- Born: Anthony Aouni Tamer October 12, 1957 (age 68)
- Education: Rutgers University Stanford University Harvard Business School
- Spouse: Sandra Tamer
- Children: 4

= Tony Tamer =

American businessman

Anthony Aouni Tamer (born October 12, 1957), better known as Tony Tamer, is an American billionaire businessman, and the co-founder and executive chairman of H.I.G. Capital, a global private equity and alternative assets investment firm with $70 billion of equity capital under management. The Forbes magazine lists him as the 525th richest person in the world, with a net worth of $6.4 billion as of March 2025.

==Education==
Tamer earned an MBA degree from Harvard Business School, and a master's degree in electrical engineering from Stanford University. His undergraduate degree is from Rutgers University.

==Career==
Tamer began his career at Hewlett-Packard and later at Sprint Corporation in a variety of engineering, marketing and manufacturing positions. Tamer then joined Bain & Company in 1986 where he ultimately became a partner until he left the firm in 1993. At Bain, he developed business unit and operating strategies, implemented productivity improvement initiatives, and led acquisition and divestiture activities for a number of Fortune 500 clients.

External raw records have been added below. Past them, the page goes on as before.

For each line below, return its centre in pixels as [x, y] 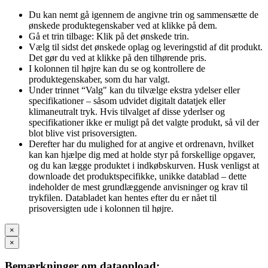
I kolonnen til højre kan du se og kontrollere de [117, 68]
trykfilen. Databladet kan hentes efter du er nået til [123, 197]
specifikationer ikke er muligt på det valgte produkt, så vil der [144, 122]
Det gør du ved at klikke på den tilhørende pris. [118, 57]
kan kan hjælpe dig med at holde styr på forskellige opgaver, [142, 154]
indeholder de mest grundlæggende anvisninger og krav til [138, 187]
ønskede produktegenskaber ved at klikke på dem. [123, 25]
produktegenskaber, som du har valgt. [99, 79]
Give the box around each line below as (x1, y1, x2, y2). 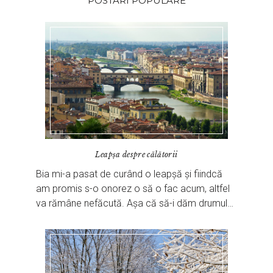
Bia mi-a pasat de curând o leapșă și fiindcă (36, 168, 223, 180)
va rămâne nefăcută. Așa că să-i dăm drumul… (36, 197, 236, 209)
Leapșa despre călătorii (95, 149, 178, 159)
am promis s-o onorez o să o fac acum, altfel (36, 182, 230, 194)
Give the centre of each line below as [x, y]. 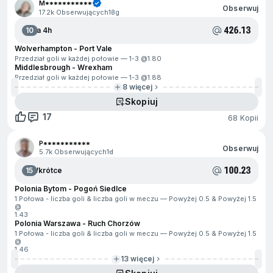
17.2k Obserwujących [74, 12]
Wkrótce [46, 170]
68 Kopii [243, 118]
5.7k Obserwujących [73, 152]
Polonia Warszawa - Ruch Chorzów [77, 223]
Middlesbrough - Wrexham [63, 67]
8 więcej [137, 87]
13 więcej [137, 259]
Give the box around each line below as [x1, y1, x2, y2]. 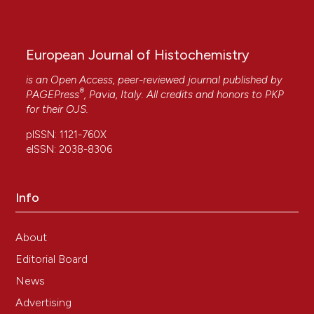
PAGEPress [26, 88, 80, 101]
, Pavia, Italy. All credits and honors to [84, 88, 266, 101]
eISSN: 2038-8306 [26, 142, 113, 156]
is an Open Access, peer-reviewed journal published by [26, 73, 283, 86]
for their [26, 102, 67, 116]
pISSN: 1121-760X [26, 128, 107, 141]
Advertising [15, 295, 72, 309]
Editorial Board [15, 252, 88, 266]
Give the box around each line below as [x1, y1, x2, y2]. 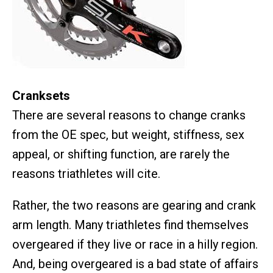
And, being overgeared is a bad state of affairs [12, 257, 258, 271]
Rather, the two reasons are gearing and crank [12, 198, 256, 213]
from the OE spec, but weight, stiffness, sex [12, 127, 244, 142]
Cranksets [12, 88, 70, 103]
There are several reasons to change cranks [12, 108, 246, 122]
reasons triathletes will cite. [12, 166, 160, 181]
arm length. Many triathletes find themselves [12, 218, 249, 232]
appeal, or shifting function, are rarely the [12, 147, 230, 161]
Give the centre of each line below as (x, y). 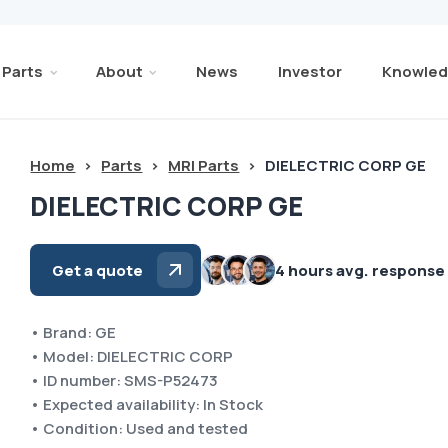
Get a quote (98, 270)
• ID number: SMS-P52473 (124, 380)
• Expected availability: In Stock (147, 404)
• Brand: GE (73, 332)
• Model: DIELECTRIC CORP (132, 356)
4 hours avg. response (360, 270)
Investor (309, 71)
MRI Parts (204, 165)
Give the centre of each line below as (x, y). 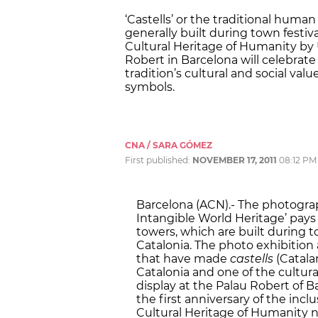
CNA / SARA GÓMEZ (169, 145)
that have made (183, 258)
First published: (159, 160)
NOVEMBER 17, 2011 (235, 160)
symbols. (150, 87)
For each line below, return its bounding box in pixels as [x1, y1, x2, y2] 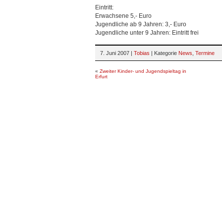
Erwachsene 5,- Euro [95, 12, 152, 19]
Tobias [134, 50, 150, 56]
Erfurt [95, 74, 108, 79]
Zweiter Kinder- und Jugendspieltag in [100, 68, 186, 74]
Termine [195, 50, 215, 56]
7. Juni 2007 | [100, 50, 134, 56]
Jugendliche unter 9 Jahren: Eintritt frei [95, 29, 199, 36]
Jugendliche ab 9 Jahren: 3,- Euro [95, 21, 186, 28]
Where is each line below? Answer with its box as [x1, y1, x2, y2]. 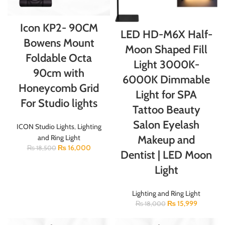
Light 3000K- [133, 57, 199, 71]
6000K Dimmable [123, 72, 210, 86]
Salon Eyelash [133, 118, 199, 132]
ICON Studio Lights [16, 122, 74, 131]
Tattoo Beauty [132, 102, 200, 117]
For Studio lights [20, 96, 97, 110]
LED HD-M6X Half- [120, 27, 212, 41]
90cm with [33, 66, 84, 80]
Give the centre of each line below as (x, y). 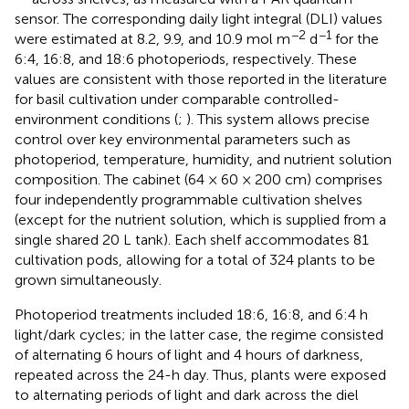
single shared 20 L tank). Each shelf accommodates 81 (192, 239)
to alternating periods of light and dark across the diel (187, 394)
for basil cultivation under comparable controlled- (177, 99)
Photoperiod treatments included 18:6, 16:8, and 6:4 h (191, 314)
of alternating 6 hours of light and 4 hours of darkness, (189, 354)
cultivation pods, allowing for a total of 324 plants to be (195, 259)
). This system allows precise (278, 119)
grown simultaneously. (88, 279)

In 1993, Tamer co-founded H.I.G. Capital with Sami Mnaymneh, expanding it into a global private equity firm. H.I.G. specializes in providing investment capital to small and mid-sized companies, utilizing a flexible and operationally focused/value-added approach:
- H.I.G.’s equity funds invest in management buyouts, recapitalizations and corporate carve-outs of both profitable as well as underperforming manufacturing and service businesses.
- H.I.G.’s debt funds invest in senior, unitranche and junior debt financing to companies across the size spectrum, both on a primary (direct origination) basis, as well as in the secondary markets, through its WhiteHorse family of vehicles.
- H.I.G.’s real estate funds invest in value-added properties, which can benefit from improved asset management practices.

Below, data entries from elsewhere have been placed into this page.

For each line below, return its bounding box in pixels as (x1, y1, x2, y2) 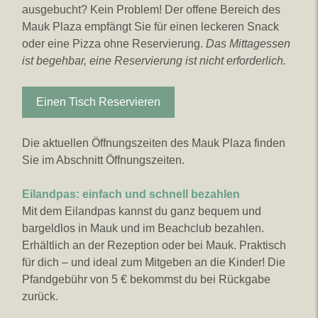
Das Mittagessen (206, 38, 290, 50)
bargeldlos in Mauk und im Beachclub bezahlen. (22, 222, 264, 234)
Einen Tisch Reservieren (36, 96, 160, 108)
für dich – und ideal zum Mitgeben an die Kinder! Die (22, 256, 285, 268)
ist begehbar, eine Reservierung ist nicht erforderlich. (22, 55, 286, 67)
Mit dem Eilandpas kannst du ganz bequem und (22, 205, 261, 217)
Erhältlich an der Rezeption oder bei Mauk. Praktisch (22, 239, 286, 251)
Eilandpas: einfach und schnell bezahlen (22, 188, 240, 200)
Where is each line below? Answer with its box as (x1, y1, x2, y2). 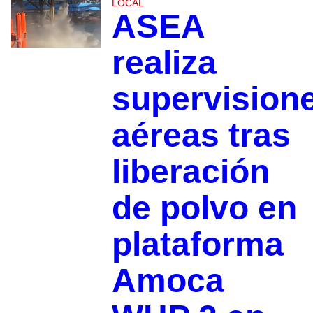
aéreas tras (111, 117, 291, 154)
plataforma (111, 226, 284, 263)
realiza (111, 44, 217, 82)
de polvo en (111, 189, 297, 227)
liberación (111, 153, 270, 191)
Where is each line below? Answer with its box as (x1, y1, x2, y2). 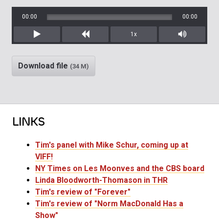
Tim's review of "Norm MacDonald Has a (35, 199, 183, 209)
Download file (18, 61, 70, 71)
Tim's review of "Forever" (35, 187, 131, 197)
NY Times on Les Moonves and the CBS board (35, 164, 204, 174)
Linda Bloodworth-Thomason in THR (35, 175, 168, 185)
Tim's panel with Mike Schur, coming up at (35, 140, 188, 150)
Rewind (85, 41, 111, 51)
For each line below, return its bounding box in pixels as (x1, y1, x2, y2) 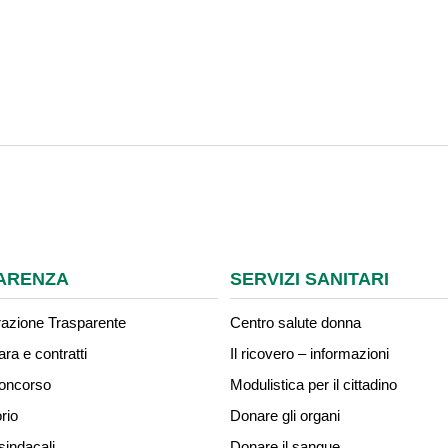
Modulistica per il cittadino (230, 376, 397, 393)
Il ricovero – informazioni (230, 345, 389, 362)
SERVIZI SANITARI (230, 269, 389, 289)
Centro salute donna (230, 314, 361, 331)
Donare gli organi (230, 407, 340, 424)
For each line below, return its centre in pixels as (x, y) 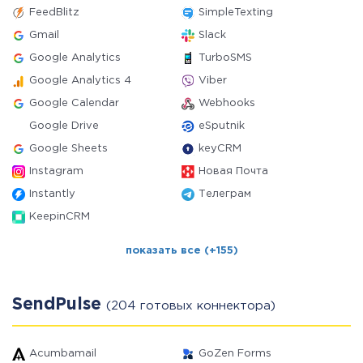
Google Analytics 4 (80, 81)
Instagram (56, 171)
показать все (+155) (181, 251)
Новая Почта (233, 171)
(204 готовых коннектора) (191, 306)
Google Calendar (74, 103)
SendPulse (59, 305)
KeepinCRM (60, 217)
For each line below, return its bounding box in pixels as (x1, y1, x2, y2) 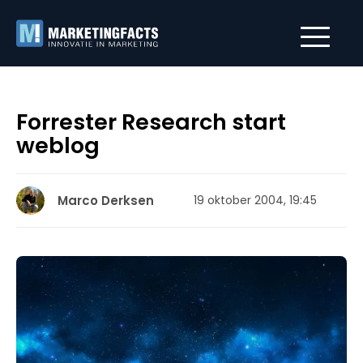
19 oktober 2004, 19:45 (194, 192, 317, 208)
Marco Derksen (58, 192, 154, 209)
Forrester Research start (16, 107, 286, 137)
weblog (16, 130, 100, 160)
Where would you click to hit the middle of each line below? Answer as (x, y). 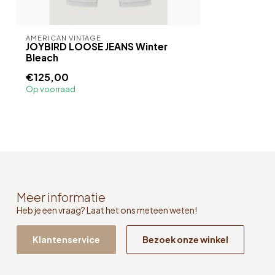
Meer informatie (61, 197)
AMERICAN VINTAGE (64, 37)
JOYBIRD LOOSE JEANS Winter (97, 46)
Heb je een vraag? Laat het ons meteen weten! (107, 210)
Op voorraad (51, 89)
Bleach (42, 57)
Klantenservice (66, 240)
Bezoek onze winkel (185, 240)
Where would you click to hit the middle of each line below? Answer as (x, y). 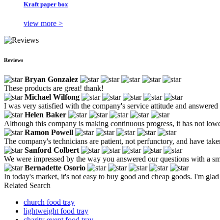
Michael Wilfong (52, 97)
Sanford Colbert (52, 150)
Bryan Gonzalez (51, 79)
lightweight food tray (56, 211)
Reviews (14, 60)
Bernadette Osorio (55, 167)
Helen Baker (45, 114)
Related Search (27, 185)
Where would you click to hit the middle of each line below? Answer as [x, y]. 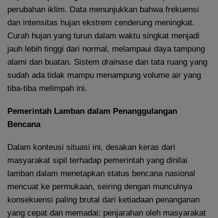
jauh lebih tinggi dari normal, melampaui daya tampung [106, 49]
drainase [117, 62]
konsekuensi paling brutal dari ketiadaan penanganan [103, 200]
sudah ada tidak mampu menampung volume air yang [104, 75]
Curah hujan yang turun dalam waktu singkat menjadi [103, 36]
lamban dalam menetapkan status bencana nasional [101, 174]
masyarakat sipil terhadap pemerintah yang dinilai [97, 161]
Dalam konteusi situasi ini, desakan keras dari [91, 147]
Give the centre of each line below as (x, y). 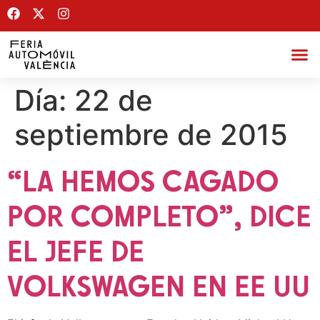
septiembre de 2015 (151, 135)
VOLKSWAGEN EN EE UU (159, 286)
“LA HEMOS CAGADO (143, 181)
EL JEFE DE (76, 251)
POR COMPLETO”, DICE (159, 216)
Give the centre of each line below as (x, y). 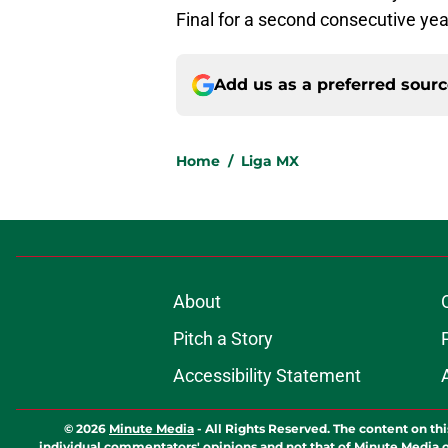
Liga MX (270, 161)
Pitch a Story (222, 339)
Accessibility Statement (266, 376)
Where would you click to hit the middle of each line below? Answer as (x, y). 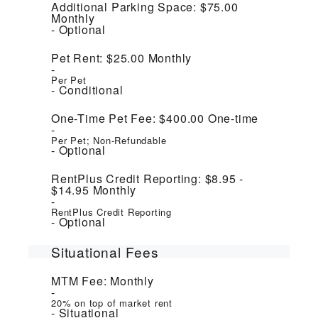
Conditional (89, 90)
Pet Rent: (77, 58)
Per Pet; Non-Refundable (109, 141)
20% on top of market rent (112, 303)
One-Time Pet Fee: (104, 119)
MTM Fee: (79, 281)
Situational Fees (105, 252)
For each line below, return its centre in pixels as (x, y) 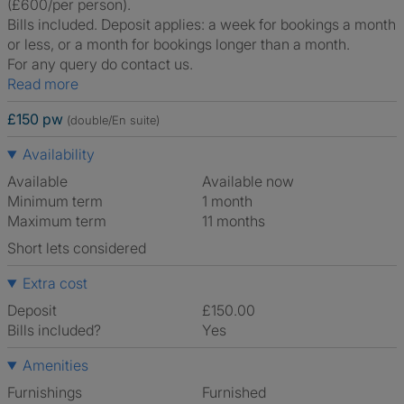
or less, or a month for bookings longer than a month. (179, 44)
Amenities (55, 365)
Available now (252, 181)
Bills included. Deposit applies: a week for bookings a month (202, 24)
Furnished (238, 392)
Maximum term (57, 221)
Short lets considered (77, 248)
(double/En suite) (113, 120)
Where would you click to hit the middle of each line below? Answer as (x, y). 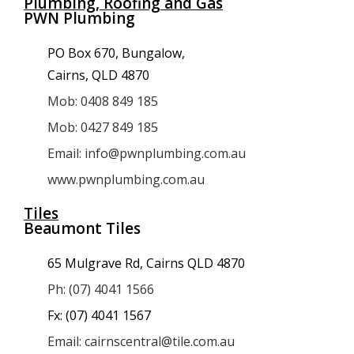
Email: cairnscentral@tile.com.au (141, 341)
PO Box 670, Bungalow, (116, 53)
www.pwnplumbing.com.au (126, 179)
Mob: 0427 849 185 (103, 127)
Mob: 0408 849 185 (103, 101)
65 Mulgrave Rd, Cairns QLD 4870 (146, 263)
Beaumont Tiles (82, 228)
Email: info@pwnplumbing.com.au (147, 153)
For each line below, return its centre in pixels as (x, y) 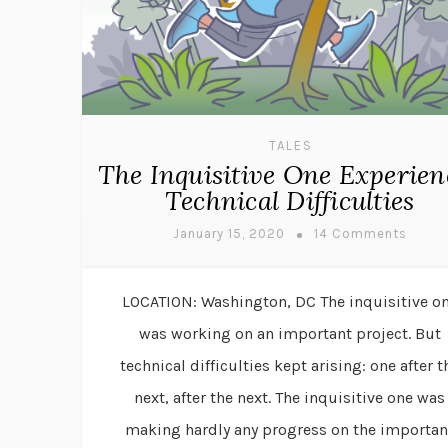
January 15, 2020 (228, 233)
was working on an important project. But (289, 333)
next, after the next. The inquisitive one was (289, 397)
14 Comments (360, 233)
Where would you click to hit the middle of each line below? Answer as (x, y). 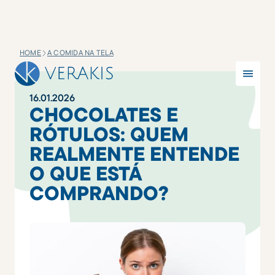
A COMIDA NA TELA (80, 52)
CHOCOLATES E (104, 114)
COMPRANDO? (99, 193)
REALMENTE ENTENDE (134, 153)
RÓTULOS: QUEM (109, 134)
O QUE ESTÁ (85, 173)

H.I.G. has invested in and managed more than 400 companies worldwide since inception. The firm's portfolio includes more than 100 companies with combined sales in excess of $53 billion.

== Philanthropy ==
In January 2015, Columbia University announced that Tamer and his wife Sandra made a transformative gift to establish and endow The Tamer Center for Social Enterprise, which expanded the existing Social Enterprise Program at Columbia Business School. The new funding allowed for the launch of a seed investment fund for social ventures, expansion of loan assistance and summer fellowship programs for social enterprise students, and development of the advisory network for Columbia's social entrepreneurs.

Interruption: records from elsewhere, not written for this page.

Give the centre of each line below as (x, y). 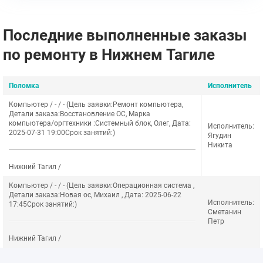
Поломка (24, 86)
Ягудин (220, 136)
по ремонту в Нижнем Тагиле (109, 55)
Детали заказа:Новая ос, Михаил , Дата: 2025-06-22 (95, 195)
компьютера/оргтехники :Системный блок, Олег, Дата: (100, 123)
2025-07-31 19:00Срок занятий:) (62, 133)
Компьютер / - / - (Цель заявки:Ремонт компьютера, (96, 104)
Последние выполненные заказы (125, 35)
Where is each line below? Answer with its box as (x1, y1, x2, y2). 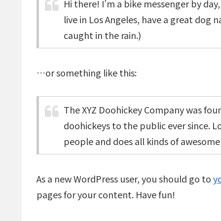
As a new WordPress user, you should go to (37, 172, 213, 185)
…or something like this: (37, 66, 137, 79)
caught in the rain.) (64, 29, 141, 42)
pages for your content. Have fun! (37, 187, 175, 201)
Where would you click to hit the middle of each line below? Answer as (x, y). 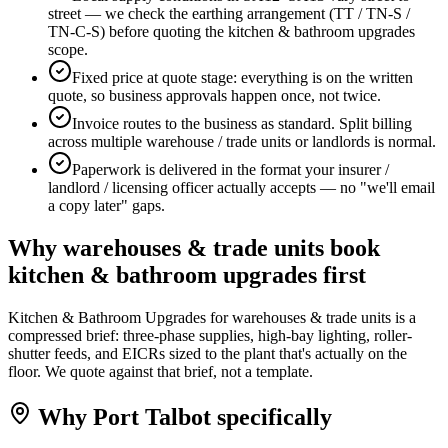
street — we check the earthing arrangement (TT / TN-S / (229, 14)
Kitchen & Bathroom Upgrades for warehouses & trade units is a (212, 317)
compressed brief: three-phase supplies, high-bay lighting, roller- (210, 335)
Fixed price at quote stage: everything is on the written (242, 78)
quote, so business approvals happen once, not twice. (214, 96)
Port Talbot (152, 416)
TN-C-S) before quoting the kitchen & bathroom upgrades (231, 32)
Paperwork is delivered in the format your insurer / (230, 170)
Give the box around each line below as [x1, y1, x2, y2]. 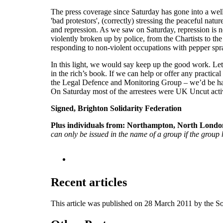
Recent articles [51, 175, 127, 189]
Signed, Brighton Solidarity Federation [51, 104, 182, 112]
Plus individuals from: [51, 120, 127, 129]
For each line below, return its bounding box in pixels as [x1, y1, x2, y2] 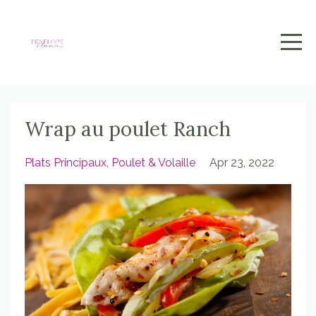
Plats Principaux [25, 156, 107, 169]
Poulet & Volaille [111, 156, 195, 169]
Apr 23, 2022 [209, 156, 274, 169]
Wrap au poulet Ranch [25, 116, 231, 142]
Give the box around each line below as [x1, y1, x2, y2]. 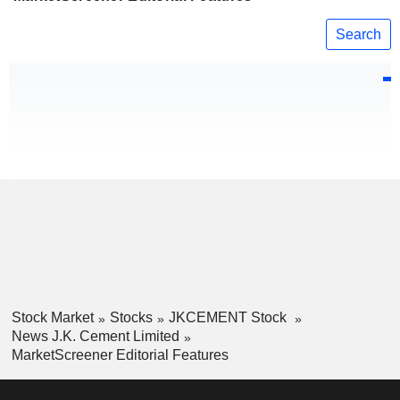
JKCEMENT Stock [168, 310, 290, 326]
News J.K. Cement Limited [11, 328, 179, 344]
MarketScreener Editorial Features [11, 346, 229, 362]
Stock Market [11, 310, 94, 326]
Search [336, 26, 381, 42]
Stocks [109, 310, 153, 326]

Tamer is on the board of The Tamer Center for Social Enterprise at Columbia University and on the Dean's Council of the Harvard Kennedy School. He is a Trustee of the Museum of Modern Art, a Trustee of the Lincoln Center for the Performing Arts, a Trustee of the New York Presbyterian Hospitals, and a member of the Board of Advisors of the International Rescue Committee (IRC). Tamer also serves on the advisory board of LIFE (Lebanese International Finance Executives). Tamer helped launch and is the Founding Chairman of COOP Careers, a non-profit which provides underprivileged college graduates with the skills and support to overcome underemployment and gain meaningful careers in the digital economy.

==Personal life==
Tamer is married and has four daughters. He is of Lebanese descent. His wife Sandra holds a master's degree in Electrical Engineering and Computer Science from Massachusetts Institute of Technology (MIT), and is on the board of directors of Rockefeller University, Action Against Hunger, YoungArts, the RMF Foundation, Pérez Art Museum Miami, and the Tamer Center for Social Enterprise at Columbia University.